Он колебался, потом встал и сказал медленно:
– Да, это правда.
Он подошел к письменному столу, вынул кожаную книгу и протянул ей.
– Прочти, – сказал он.
Она не ответила ни слова и повернулась к дверям.
– Возьми, – крикнул он ей вслед и протянул стакан, сделанный из черепа матери, и кости – из костей отца.
ГЛАВА 14, которая рассказывает, как Франк Браун играл с огнем и как пробудилась Альрауне.
В этот вечер Альрауне не вышла к ужину и просила Фриду Гонтрам принести ей в комнату чашку чаю и кекс. Франк Браун подождал немного, надеясь, что она все-таки хотя бы потом сойдет вниз. Затем отправился в библиотеку и с неохотою принялся разбирать бумаги. Однако не мог заниматься – сложил их и решил поехать в город. Но предварительно вынул из ящика последние воспоминания: кусок шелкового шнура, простреленную карточку с трилистником и, наконец, деревянного человечка – альрауне. Он завернул все это, запечатал сургучом и отослал наверх к Альрауне. Он не написал ни слова – все объяснения она найдет в кожаной книге, на которой красуются ее инициалы.
Потом позвал шофера и поехал в город. Как и ожидал, он встретил Манассе в маленьком винном погребке на Мюнстерской площади. Там же был Станислав Шахт, Франк Браун подсел к ним и начал болтать, стал разбирать все pro и contra различных процессов. Они порешили предоставить советнику юстиции несколько сомнительных дел, в которых удастся, вероятно,
добиться каких-нибудь приемлемых результатов, – другие же Манассе постарается выиграть сам. В некоторых исках Франк Браун предложил пойти навстречу противникам, но Манассе не хотел об этом даже и слышать: «Только не уступки, – если притязания противников даже и ясны как
– Ведь это влечет за собою только лишние расходы, – заметил Франк Браун.
– Хоть бы и так, – протявкал адвокат. – Но какую роль играют они при столь крупных суммах? Я ведь уже говорил вам: нет ничего невозможного, маленькие шансы имеются всегда.
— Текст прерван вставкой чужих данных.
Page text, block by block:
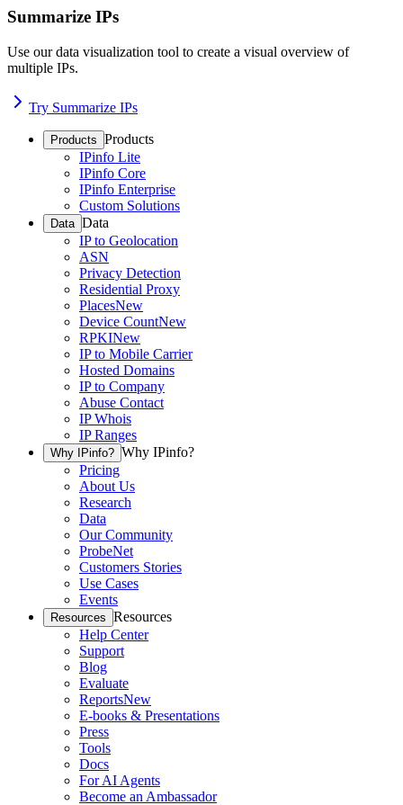
Summarize IPs
Use our data visualization tool to create a visual overview of
multiple IPs.
Try Summarize IPs
Products Products
IPinfo Lite
IPinfo Core
IPinfo Enterprise
Custom Solutions
Data Data
IP to Geolocation
ASN
Privacy Detection
Residential Proxy
PlacesNew
Device CountNew
RPKINew
IP to Mobile Carrier
Hosted Domains
IP to Company
Abuse Contact
IP Whois
IP Ranges
Why IPinfo? Why IPinfo?
Pricing
About Us
Research
Data
Our Community
ProbeNet
Customers Stories
Use Cases
Events
Resources Resources
Help Center
Support
Blog
Evaluate
ReportsNew
E-books & Presentations
Press
Tools
Docs
For AI Agents
Become an Ambassador
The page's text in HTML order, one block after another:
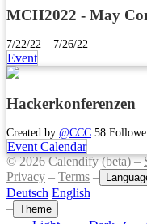
MCH2022 - May
7/22/22 – 7/26/22
Event
Hackerkonferenzen
Created by @CCC 58
Event Calendar
© 2026 Calendify (beta) –
Privacy – Terms –
Deutsch English
– Theme
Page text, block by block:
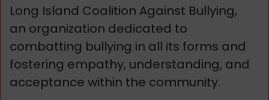
Long Island Coalition Against Bullying,
an organization dedicated to
combatting bullying in all its forms and
fostering empathy, understanding, and
acceptance within the community.
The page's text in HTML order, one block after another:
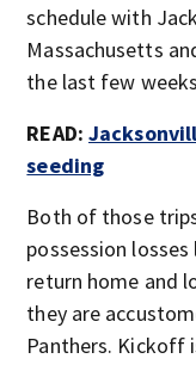
schedule with
Massachusetts
the last few
READ:
seeding
Both of those
possession
return home and
they are
Panthers. Kickoff
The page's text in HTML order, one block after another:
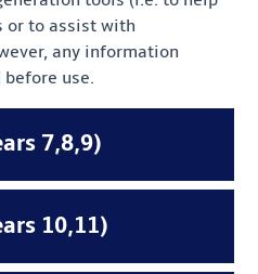
or to assist with
any information
use.
7,8,9)
10,11)
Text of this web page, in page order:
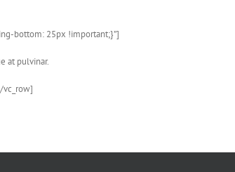
bottom: 25px !important;}”]
at pulvinar.
vc_row]
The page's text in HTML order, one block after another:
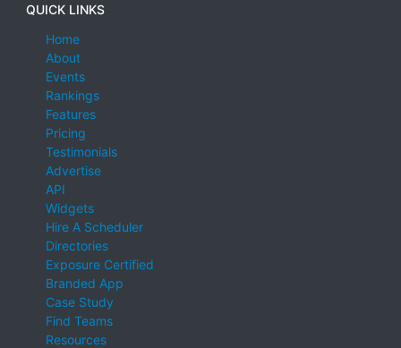
QUICK LINKS
Home
About
Events
Rankings
Features
Pricing
Testimonials
Advertise
API
Widgets
Hire A Scheduler
Directories
Exposure Certified
Branded App
Case Study
Find Teams
Resources

– Юридически – может быть, – ответил Франк Браун. – Но…
Он замолчал. Другой точки зрения адвокат понять не в состоянии. Суд создавал право – поэтому правом было все то, что он постановлял. Сегодня право одно – а через несколько месяцев – в высшей инстанции – может быть и другое, уступить же – значит сознаться в своей неправоте, то есть самому произнести приговор, иначе говоря, предвосхищать суд.
Франк Браун улыбнулся.
– Ну, как вам будет угодно, – сказал он.
Он заговорил со Станиславом Шахтом, спросил, как его друг доктор Монен, и о многих других, которые жили здесь во времена студенчества.
Да, Иосиф Тейссен был уже советником правления, а Клингеффер-профессором в Галле, он скоро получит кафедру анатомии. А Франц Ланген – и Бастиан – и другие…
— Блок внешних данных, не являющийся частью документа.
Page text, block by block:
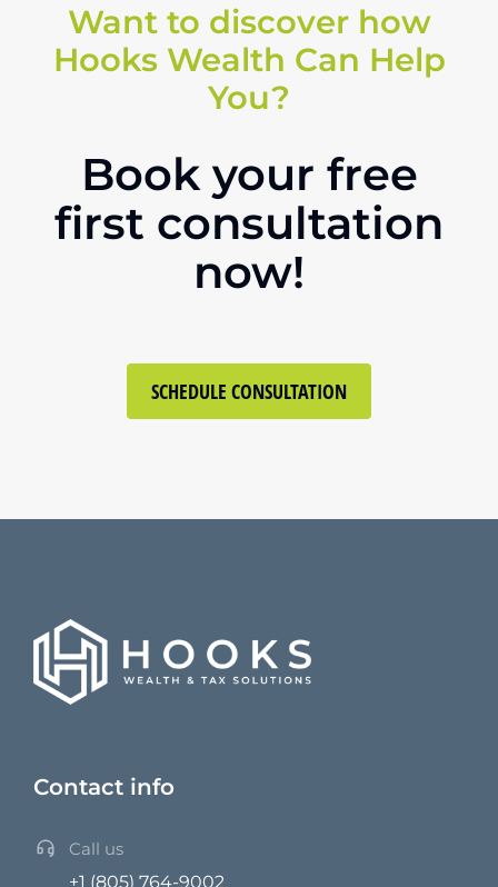
Want to discover how
Hooks Wealth Can Help
You?
Book your free
first consultation
now!
SCHEDULE CONSULTATION
Contact info
Call us
+1 (805) 764-9002
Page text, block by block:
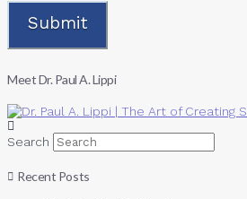
Meet Dr. Paul A. Lippi
Search
Recent Posts
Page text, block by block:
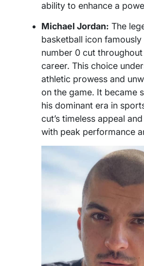
ability to enhance a
Michael Jordan: The
basketball icon
number 0 cut
career. This choice
athletic prowess and
on the game. It became
his dominant era in
cut’s timeless appeal
with peak performance
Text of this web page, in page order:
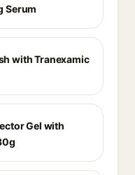
Serum
with Tranexamic
Gel with
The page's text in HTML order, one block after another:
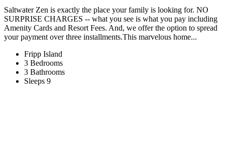
Saltwater Zen is exactly the place your family is looking for. NO
SURPRISE CHARGES -- what you see is what you pay including
Amenity Cards and Resort Fees. And, we offer the option to spread
your payment over three installments.This marvelous home...
Fripp Island
3 Bedrooms
3 Bathrooms
Sleeps 9
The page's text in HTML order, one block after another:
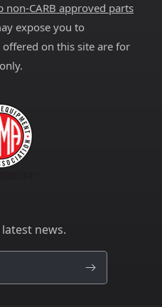
non-CARB approved parts
expose you to
offered on this site are for
news.
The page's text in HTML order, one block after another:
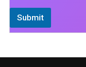
Submit
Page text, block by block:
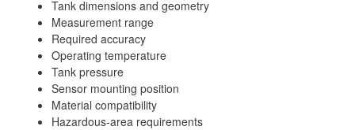
Tank dimensions and geometry
Measurement range
Required accuracy
Operating temperature
Tank pressure
Sensor mounting position
Material compatibility
Hazardous-area requirements
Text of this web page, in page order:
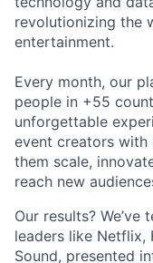
revolutionizing the
entertainment.
Every month, our
people in +55
unforgettable
event creators with
them scale,
reach new
Our results?
leaders like Netflix,
Sound, presented
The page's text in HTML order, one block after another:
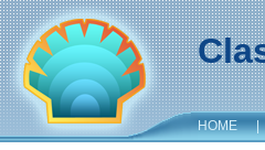
HOME |
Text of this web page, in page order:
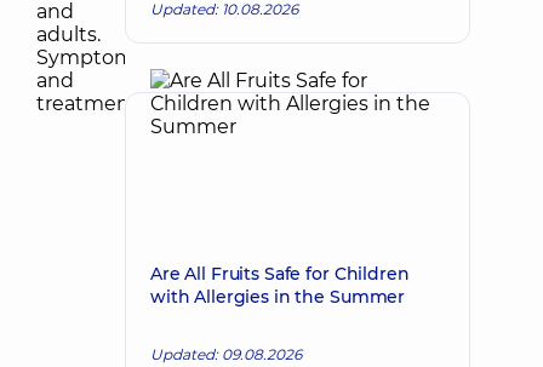
Updated: 10.08.2026
Are All Fruits Safe for Children
with Allergies in the Summer
Updated: 09.08.2026
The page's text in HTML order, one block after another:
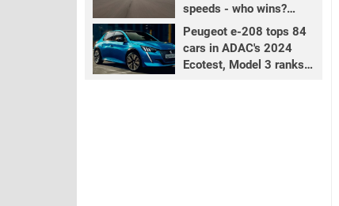
speeds - who wins?
PART 2
Peugeot e-208 tops 84
cars in ADAC's 2024
Ecotest, Model 3 ranks
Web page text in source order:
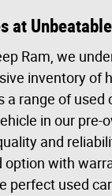
at
Ram, we
inventory of
range of
in our
and
with
perfect used
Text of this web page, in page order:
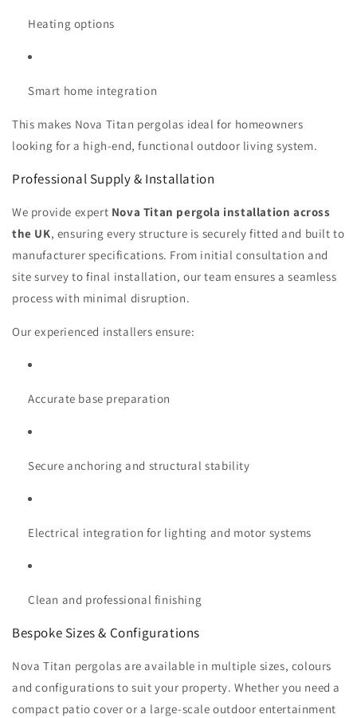
Heating options
Smart home integration
This makes Nova Titan pergolas ideal for homeowners
looking for a high-end, functional outdoor living system.
Professional Supply & Installation
We provide expert Nova Titan pergola installation across
the UK, ensuring every structure is securely fitted and built to
manufacturer specifications. From initial consultation and
site survey to final installation, our team ensures a seamless
process with minimal disruption.
Our experienced installers ensure:
Accurate base preparation
Secure anchoring and structural stability
Electrical integration for lighting and motor systems
Clean and professional finishing
Bespoke Sizes & Configurations
Nova Titan pergolas are available in multiple sizes, colours
and configurations to suit your property. Whether you need a
compact patio cover or a large-scale outdoor entertainment
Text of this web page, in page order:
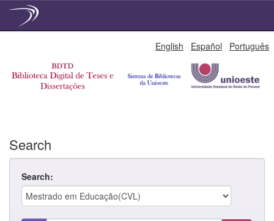
English Español Português
Search
Search:
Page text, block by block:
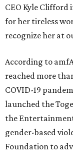
CEO Kyle
for her tireless
recognize her at
According to
reached more
COVID-19
launched the
the
gender-based
Foundation to
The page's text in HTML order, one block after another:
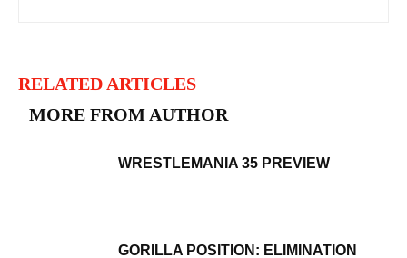
RELATED ARTICLES
MORE FROM AUTHOR
WRESTLEMANIA 35 PREVIEW
GORILLA POSITION: ELIMINATION
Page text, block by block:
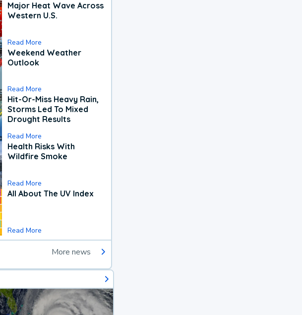
Major Heat Wave Across
Western U.S.
Read More
Weekend Weather
Outlook
Read More
Hit-Or-Miss Heavy Rain,
Storms Led To Mixed
Drought Results
Read More
Health Risks With
Wildfire Smoke
Read More
All About The UV Index
Read More
More news
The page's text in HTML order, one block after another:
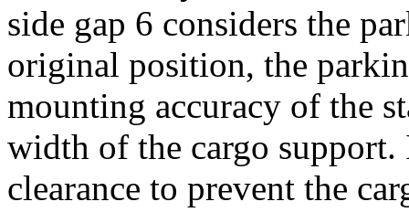
side gap 6 considers the
original position, the
mounting accuracy of the
width of the cargo support.
clearance to prevent the
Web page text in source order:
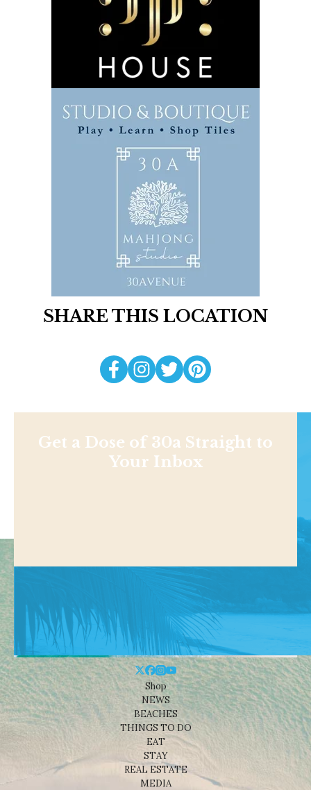
SHARE THIS LOCATION
Get a Dose of 30a Straight to
Your Inbox
Shop
NEWS
BEACHES
THINGS TO DO
EAT
STAY
REAL ESTATE
MEDIA
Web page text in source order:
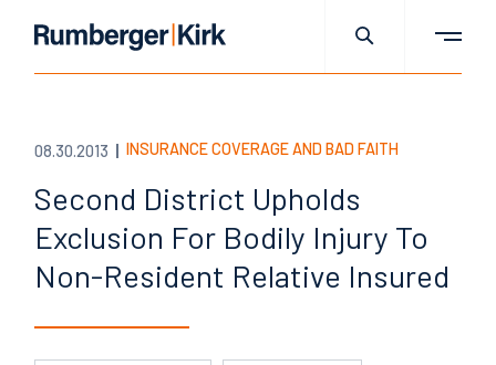
08.30.2013 INSURANCE COVERAGE AND BAD FAITH
Second District Upholds
Exclusion For Bodily Injury To
Non-Resident Relative Insured
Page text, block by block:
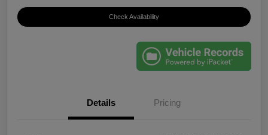
Check Availability
Details Pricing
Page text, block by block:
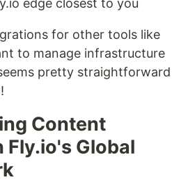
edge closest to you
for other tools like
to manage infrastructure
pretty straightforward
Content
Global

Франк Браун слушал его и словно перелистывал живую адресную книгу университета. «Вы все еще студент?» – спросил он.
Станислав Шахт молчал, слегка обиженный. Адвокат протявкал: «Что? Вы разве не знаете? Он ведь сдал докторский экзамен – уже пять лет тому назад».
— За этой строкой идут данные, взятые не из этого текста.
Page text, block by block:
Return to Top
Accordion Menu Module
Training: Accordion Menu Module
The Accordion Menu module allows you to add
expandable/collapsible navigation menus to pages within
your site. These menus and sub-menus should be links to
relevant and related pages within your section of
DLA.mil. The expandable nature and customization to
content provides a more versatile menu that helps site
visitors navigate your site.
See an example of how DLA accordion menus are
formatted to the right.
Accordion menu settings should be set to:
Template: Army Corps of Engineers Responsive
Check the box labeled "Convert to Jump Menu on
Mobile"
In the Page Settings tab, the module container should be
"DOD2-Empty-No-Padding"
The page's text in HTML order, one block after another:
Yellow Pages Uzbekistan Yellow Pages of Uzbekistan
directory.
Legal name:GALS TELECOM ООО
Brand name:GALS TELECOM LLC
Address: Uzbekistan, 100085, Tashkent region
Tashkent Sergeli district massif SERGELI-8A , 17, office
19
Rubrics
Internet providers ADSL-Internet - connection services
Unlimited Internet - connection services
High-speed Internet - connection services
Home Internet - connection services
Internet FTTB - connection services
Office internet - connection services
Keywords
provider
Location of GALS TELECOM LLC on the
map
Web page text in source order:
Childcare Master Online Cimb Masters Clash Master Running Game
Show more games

«Уже – пять лет», – Франк Браун прикинул в уме. Значит, прошло сорок пять или сорок шесть семестров.
– Ах, вот как, – воскликнул он. Поднялся, протянул руку. – Разрешите поздравить, господин доктор, – продолжал он. – Но – скажите, что вы намерены, в сущности, предпринять?
– Ах, если бы он знал! – воскликнул адвокат.
Пришел пастор Шредер. Франк Браун подошел к нему и поздоровался.
– Какими судьбами? – удивился Шредер. – Это надо отпраздновать.
– Позвольте мне быть хозяином, – заявил Станислав Шахт. – Он должен выпить со мною за мой докторский диплом.
– А со мною за новую кафедру, – засмеялся пастор. – Не разделим ли мы лучше эту честь? Что вы скажете, доктор Шахт?
Тот согласился, и седовласый викарий заказал старый шарцгофбергер, который погребок приобрел благодаря его содействию. Он попробовал вино, остался доволен и чокнулся с Франком
Брауном.
– Вы сумели устроиться, – воскликнул он, – изъездили немало земель и морей: об этом писали в газетах. А мы должны сидеть дома и утешаться тем, что на Мозеле есть еще хорошее вино. Такой марки вы, вероятно, за границей не пили?
– Вероятно, – ответил Франк Браун. – А вы что поделываете?
– Что поделываю? – повторил вопрос пастор. – По-прежнему злюсь: на старом нашем Рейне все больше и больше пахнет Пруссией. Поэтому сочиняешь для развлечения глупые театральные пьески. Я ограбил уже всего Плавта и Теренция – теперь я работаю для Гольберга. И подумайте только, директор платит мне теперь гонорар – тоже своего рода прусское изобретение.